We have moved as it were from thinking in terms of primary causation (BCP 1662) to secondary or tertiary causation at best (1928 & 1962) with respect to considering how God deals with us and allows sickness to visit his adopted children, to whom he has already given the gift of everlasting salvation and life. Further, it appears that we do not see this life, and its ups and downs, so clearly and obviously in the light of our eternal vocation in Christ, as did our foremothers and forefathers. Our sense of God as the present, active Creator and Preserver of the cosmos and of his Providence ruling our lives seems weak in comparison with that of our Christian fore-parents—after all we are all children of the Enlightenment.

Yet, though there is no little or no sense of direct divine agency with respect to the arrival in God’s children of sickness and disease in the theology of The BCP 1928 and 1962, there seems to be present in that theology a sense of direct divine agency with respect to the gift of healing and restoration to full health. The wording of prayers for healing, and the form of words for anointing, suggest a distinct, clear relation to God as the healer, who either sends healing directly or through means (medicine and the like), and both in direct answer to petition made.

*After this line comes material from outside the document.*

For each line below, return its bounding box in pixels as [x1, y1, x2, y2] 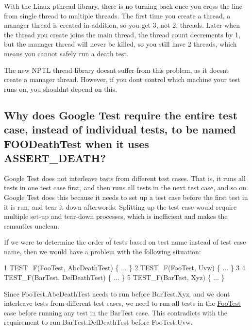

The doctrine of The BCP 1662 (following the major Christian traditions, Catholic and Protestant at that time) is of personal, direct causation by God both for the gift of healing (“if it by thy will”) and for sickness as a sign of the gracious, correcting, chastising grace and mercy of an eternally loving heavenly Father. It is of course the latter, which is wholly absent from editions of The BCP of the twentieth century, as well as the many other newer forms of liturgy of the Anglican Churches of the same century, which is a real problem for many.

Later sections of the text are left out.